» TASK DESCRIPTION:
Filter the listing so that only lines with the word "ellos" remain.
TASK MATERIAL: Begin
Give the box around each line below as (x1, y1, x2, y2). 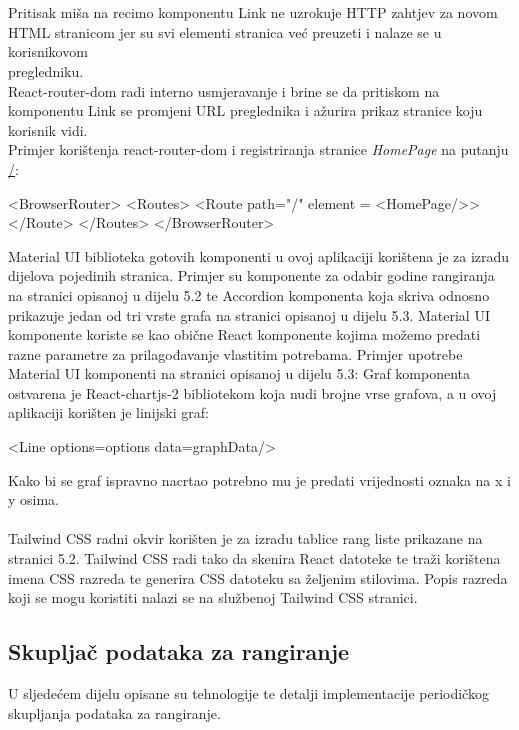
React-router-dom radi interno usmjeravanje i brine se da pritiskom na (8, 80, 440, 101)
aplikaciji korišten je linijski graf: (8, 402, 209, 423)
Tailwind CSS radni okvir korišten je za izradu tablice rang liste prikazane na (8, 528, 483, 549)
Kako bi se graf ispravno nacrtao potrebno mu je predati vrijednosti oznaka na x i (8, 469, 511, 490)
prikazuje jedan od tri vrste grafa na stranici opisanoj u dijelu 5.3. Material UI (8, 304, 490, 325)
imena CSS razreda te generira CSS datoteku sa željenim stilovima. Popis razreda (8, 567, 508, 588)
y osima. (8, 489, 60, 510)
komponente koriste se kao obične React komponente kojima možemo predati (8, 324, 481, 345)
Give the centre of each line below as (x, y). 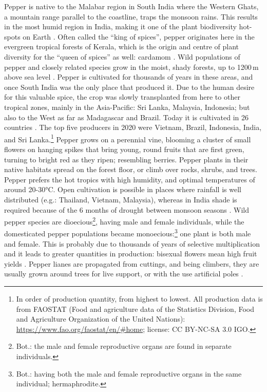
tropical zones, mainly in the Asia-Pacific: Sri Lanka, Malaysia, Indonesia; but (127, 107)
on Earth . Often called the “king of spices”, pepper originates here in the (139, 36)
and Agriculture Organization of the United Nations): (101, 319)
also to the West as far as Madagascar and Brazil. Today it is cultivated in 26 (126, 117)
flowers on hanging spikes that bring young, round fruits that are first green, (124, 149)
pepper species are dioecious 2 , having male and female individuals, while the (124, 221)
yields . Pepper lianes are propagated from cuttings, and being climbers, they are (132, 263)
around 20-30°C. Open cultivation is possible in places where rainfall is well (123, 189)
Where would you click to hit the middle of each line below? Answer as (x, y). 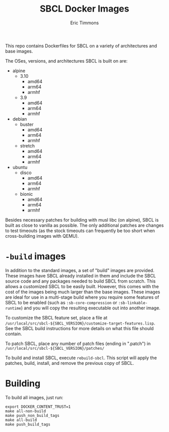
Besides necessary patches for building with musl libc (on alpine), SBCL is (82, 220)
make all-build (21, 420)
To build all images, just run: (34, 397)
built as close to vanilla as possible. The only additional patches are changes (84, 225)
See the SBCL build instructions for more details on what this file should (79, 328)
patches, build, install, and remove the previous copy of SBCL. (70, 363)
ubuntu (20, 167)
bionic (26, 194)
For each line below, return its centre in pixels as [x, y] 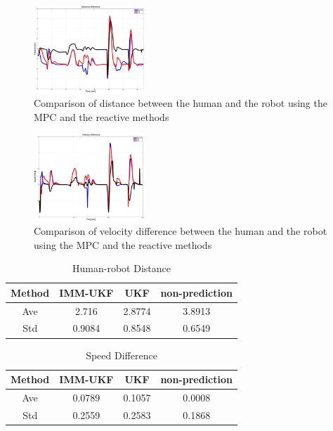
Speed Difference [122, 355]
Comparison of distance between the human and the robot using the [181, 102]
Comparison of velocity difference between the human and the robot [181, 231]
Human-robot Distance [122, 268]
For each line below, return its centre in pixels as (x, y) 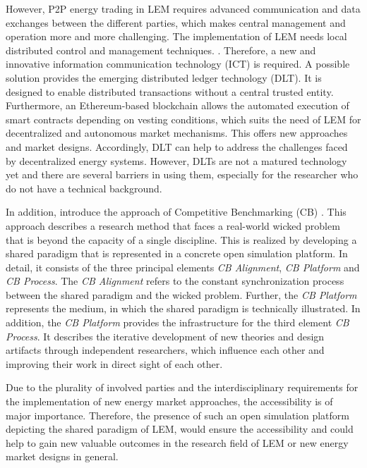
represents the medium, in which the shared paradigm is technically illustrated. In (183, 308)
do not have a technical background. (84, 188)
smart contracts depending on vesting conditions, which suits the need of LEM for (183, 119)
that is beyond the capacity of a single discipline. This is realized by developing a (181, 239)
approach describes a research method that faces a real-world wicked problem (173, 225)
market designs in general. (62, 456)
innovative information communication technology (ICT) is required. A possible (178, 64)
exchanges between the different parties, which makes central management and (176, 22)
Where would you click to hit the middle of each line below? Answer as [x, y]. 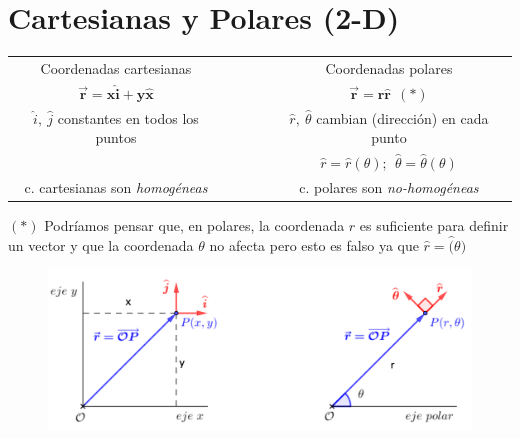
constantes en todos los [128, 117]
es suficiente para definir [434, 224]
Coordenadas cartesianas [116, 67]
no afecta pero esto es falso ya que [314, 244]
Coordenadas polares [389, 67]
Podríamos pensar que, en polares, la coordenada [194, 224]
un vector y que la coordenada [101, 244]
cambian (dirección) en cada [402, 117]
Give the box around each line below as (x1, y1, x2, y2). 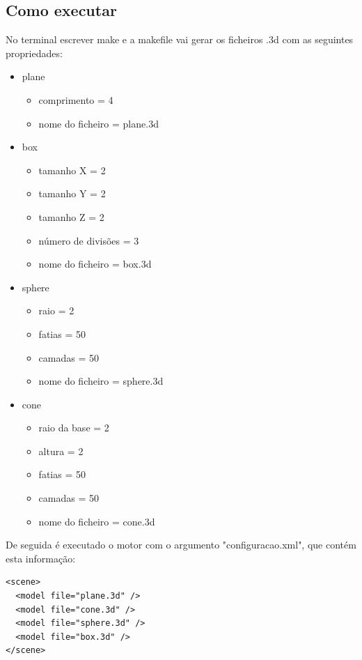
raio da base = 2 (38, 420, 109, 435)
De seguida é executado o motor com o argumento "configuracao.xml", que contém (6, 537, 356, 552)
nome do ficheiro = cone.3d (38, 514, 155, 528)
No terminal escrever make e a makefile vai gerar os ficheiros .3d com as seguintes (6, 32, 354, 47)
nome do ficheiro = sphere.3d (38, 374, 164, 388)
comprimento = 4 (38, 92, 113, 107)
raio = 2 (38, 303, 74, 318)
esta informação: (6, 551, 76, 565)
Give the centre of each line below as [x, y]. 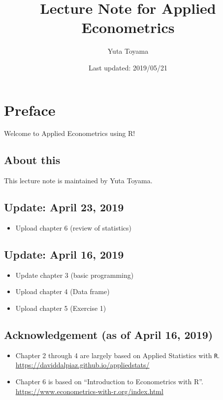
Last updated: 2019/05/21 [128, 67]
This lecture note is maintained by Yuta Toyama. [78, 181]
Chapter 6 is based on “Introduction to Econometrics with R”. [109, 382]
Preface [30, 110]
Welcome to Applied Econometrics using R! [70, 133]
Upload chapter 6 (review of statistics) [73, 228]
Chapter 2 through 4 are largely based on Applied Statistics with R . [118, 355]
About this [32, 160]
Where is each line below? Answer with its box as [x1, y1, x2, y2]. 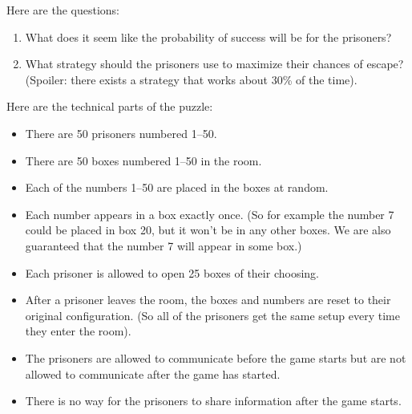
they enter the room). [25, 323, 131, 339]
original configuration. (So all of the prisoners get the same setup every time [25, 306, 400, 323]
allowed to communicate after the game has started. [25, 365, 281, 382]
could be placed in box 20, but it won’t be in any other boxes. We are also [25, 221, 391, 238]
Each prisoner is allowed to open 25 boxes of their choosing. [25, 264, 319, 281]
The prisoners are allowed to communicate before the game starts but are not [25, 349, 406, 366]
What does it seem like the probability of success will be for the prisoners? [25, 28, 392, 45]
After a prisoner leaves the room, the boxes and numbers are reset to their [25, 291, 391, 308]
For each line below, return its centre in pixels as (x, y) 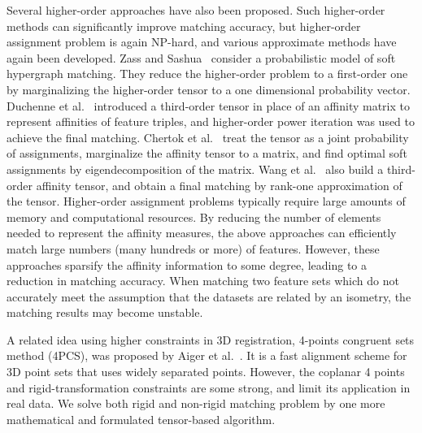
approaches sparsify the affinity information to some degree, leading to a (187, 264)
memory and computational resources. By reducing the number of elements (194, 216)
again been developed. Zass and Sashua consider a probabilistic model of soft (201, 57)
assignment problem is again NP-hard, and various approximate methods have (202, 42)
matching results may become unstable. (105, 312)
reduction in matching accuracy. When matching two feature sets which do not (203, 281)
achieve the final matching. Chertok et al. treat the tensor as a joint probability (208, 137)
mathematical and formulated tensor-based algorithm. (141, 419)
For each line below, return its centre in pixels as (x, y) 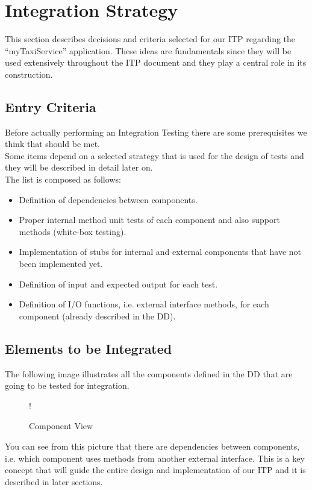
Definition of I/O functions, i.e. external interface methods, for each (144, 304)
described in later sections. (54, 481)
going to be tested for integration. (67, 385)
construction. (29, 74)
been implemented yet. (61, 264)
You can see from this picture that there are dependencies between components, (152, 446)
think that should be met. (52, 144)
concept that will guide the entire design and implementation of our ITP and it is (155, 470)
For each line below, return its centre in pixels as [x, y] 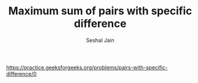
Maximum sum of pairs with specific [100, 11]
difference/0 [21, 73]
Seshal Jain [100, 40]
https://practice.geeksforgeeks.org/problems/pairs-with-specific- [87, 67]
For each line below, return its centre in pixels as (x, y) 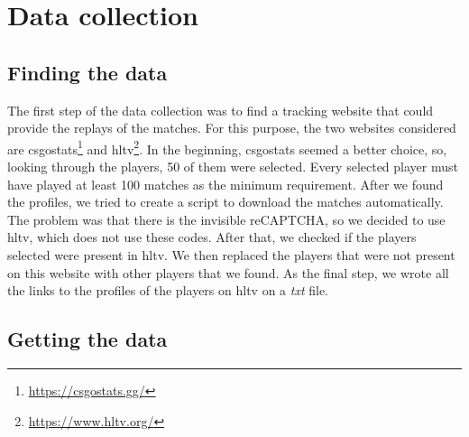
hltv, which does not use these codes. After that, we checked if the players (212, 237)
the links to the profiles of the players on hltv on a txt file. (168, 290)
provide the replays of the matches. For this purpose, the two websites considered (232, 128)
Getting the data (87, 339)
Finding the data (87, 72)
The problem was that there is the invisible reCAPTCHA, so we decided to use (226, 219)
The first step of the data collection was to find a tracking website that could (221, 110)
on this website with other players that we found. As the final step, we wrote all (228, 272)
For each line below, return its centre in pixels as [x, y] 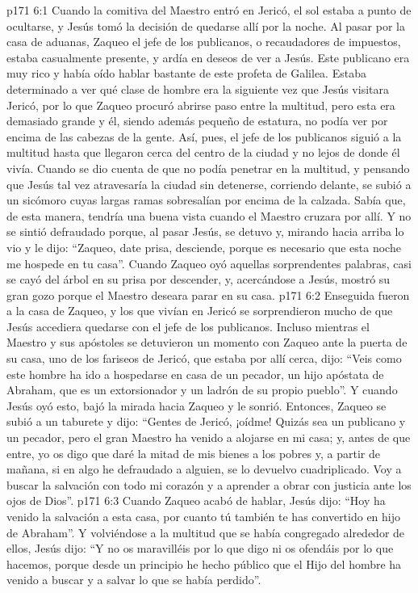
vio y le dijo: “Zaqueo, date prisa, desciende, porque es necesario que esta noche [204, 247]
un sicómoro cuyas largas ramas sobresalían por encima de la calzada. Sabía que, [206, 200]
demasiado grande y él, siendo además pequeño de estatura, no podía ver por [197, 121]
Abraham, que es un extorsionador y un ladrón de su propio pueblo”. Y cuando [202, 390]
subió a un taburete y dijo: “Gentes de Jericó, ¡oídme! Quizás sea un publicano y [206, 421]
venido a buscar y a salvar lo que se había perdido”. [134, 580]
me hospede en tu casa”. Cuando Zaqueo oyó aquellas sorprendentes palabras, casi [209, 263]
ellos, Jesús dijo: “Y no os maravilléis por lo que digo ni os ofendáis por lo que [200, 548]
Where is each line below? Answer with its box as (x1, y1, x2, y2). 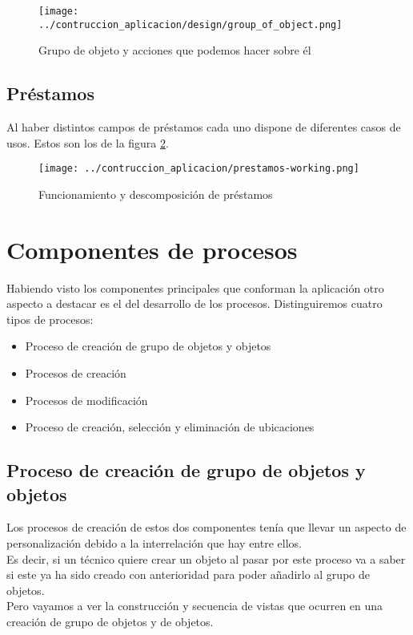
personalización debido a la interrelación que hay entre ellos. (6, 535, 302, 552)
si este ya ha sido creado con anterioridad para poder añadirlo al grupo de (6, 566, 370, 583)
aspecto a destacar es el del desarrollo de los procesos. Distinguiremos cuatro (6, 295, 383, 312)
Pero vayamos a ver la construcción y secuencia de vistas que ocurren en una (6, 597, 383, 614)
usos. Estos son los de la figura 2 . (6, 134, 169, 151)
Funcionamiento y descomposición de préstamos (38, 185, 273, 202)
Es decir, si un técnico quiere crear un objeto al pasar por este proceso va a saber (6, 550, 406, 567)
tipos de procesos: (6, 310, 94, 327)
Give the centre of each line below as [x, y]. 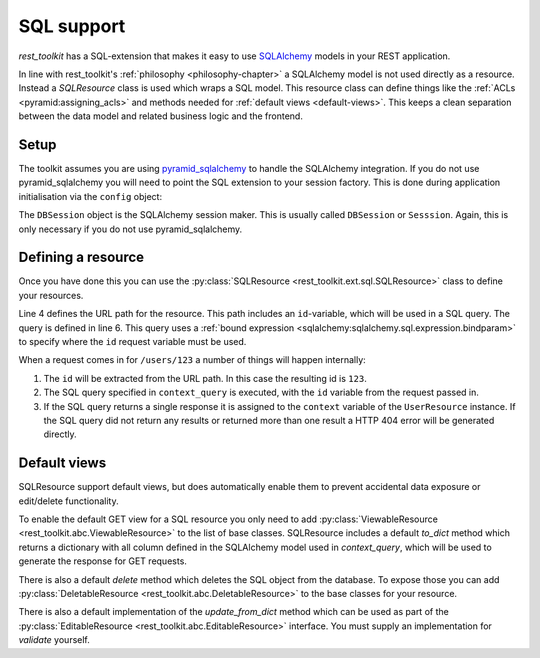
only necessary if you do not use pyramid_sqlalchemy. [130, 229]
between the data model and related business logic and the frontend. [161, 116]
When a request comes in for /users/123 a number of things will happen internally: [192, 360]
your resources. [51, 295]
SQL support [72, 26]
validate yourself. [54, 640]
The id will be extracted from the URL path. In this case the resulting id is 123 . [205, 378]
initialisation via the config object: [90, 196]
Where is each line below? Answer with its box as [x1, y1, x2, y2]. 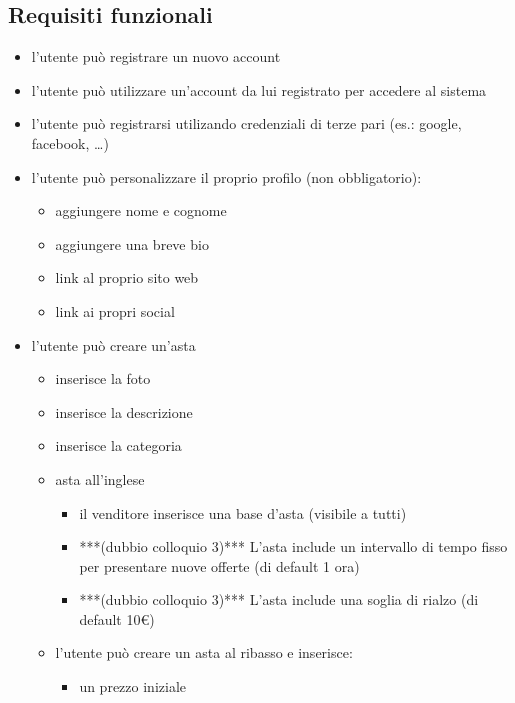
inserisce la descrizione [55, 401, 193, 422]
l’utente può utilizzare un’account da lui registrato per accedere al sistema [31, 79, 487, 100]
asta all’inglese [55, 468, 145, 489]
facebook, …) [31, 132, 109, 153]
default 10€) [79, 608, 155, 629]
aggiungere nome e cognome [55, 200, 227, 221]
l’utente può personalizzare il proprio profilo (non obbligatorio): [31, 166, 422, 187]
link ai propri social [55, 300, 175, 321]
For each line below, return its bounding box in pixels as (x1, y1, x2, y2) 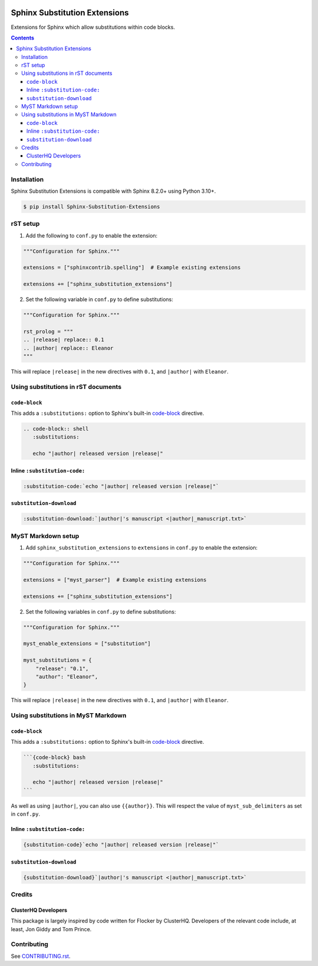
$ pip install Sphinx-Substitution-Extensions (23, 203, 160, 210)
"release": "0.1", (35, 665, 89, 672)
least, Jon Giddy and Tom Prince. (11, 925, 92, 932)
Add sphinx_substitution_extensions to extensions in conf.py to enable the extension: (25, 544, 258, 551)
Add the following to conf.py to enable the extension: (25, 232, 158, 239)
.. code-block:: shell (23, 426, 89, 433)
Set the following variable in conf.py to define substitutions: (25, 296, 174, 303)
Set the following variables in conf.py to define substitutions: (25, 608, 176, 615)
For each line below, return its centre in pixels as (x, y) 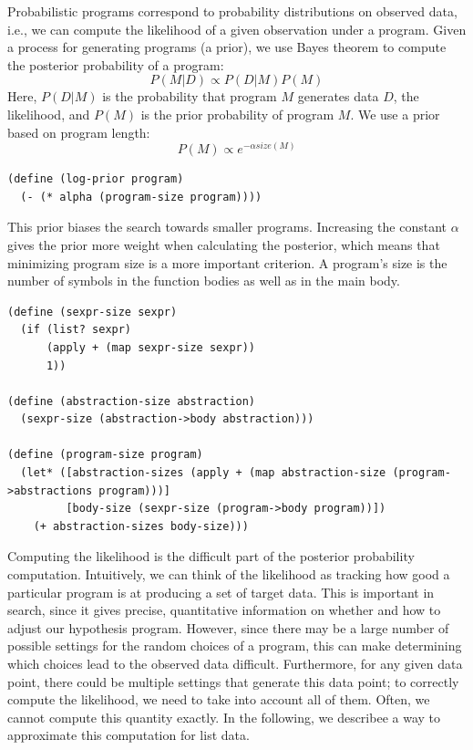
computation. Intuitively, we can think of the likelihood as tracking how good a (229, 574)
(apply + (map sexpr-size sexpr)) (151, 347)
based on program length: (79, 132)
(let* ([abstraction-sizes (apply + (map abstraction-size (203, 473)
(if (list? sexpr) (76, 330)
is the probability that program (190, 96)
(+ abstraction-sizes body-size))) (141, 526)
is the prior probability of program (237, 114)
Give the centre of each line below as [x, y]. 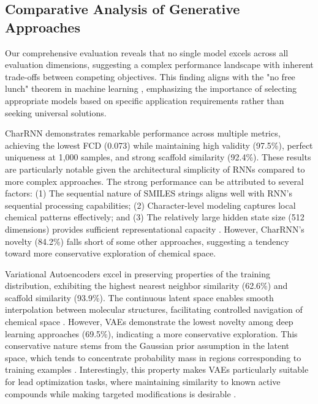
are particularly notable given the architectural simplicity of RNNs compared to [155, 169]
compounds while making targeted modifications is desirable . [121, 393]
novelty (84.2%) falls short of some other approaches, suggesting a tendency [147, 241]
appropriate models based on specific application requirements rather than [145, 100]
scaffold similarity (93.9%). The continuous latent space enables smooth [139, 297]
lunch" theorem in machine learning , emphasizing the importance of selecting [151, 88]
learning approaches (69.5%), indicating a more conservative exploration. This [151, 333]
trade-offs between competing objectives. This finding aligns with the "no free [150, 76]
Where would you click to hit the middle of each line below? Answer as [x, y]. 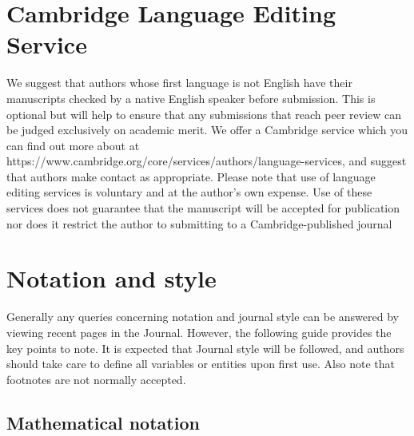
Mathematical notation [103, 422]
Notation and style [111, 278]
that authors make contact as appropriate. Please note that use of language [191, 176]
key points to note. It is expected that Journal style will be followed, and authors [205, 348]
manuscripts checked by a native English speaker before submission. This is [191, 98]
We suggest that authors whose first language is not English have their [179, 83]
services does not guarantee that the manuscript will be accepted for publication [203, 208]
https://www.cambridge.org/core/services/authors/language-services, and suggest [207, 161]
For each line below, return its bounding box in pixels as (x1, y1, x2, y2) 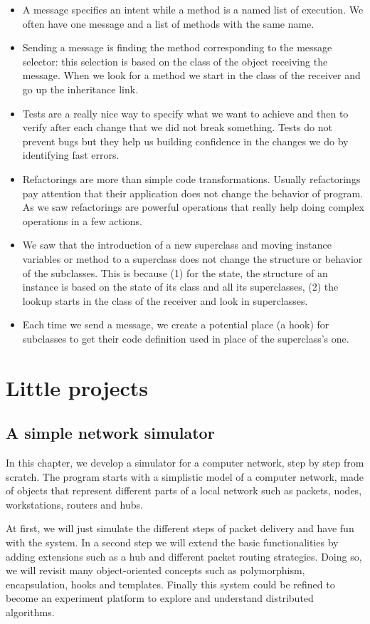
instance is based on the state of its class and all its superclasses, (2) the (22, 279, 339, 294)
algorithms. (6, 604, 55, 619)
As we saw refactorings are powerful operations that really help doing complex (22, 199, 364, 214)
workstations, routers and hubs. (6, 496, 143, 511)
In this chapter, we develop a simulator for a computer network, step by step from (6, 455, 364, 470)
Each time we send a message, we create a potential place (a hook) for (22, 317, 329, 332)
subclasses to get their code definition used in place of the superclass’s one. (22, 331, 349, 345)
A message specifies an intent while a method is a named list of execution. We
TASK MATERIAL: End
» YOUR SOLUTION:
ellos, Jesús dijo: “Y no os maravilléis por lo que digo ni os ofendáis por lo que [200, 548]
personalización debido a la interrelación que hay entre ellos. (6, 535, 302, 552)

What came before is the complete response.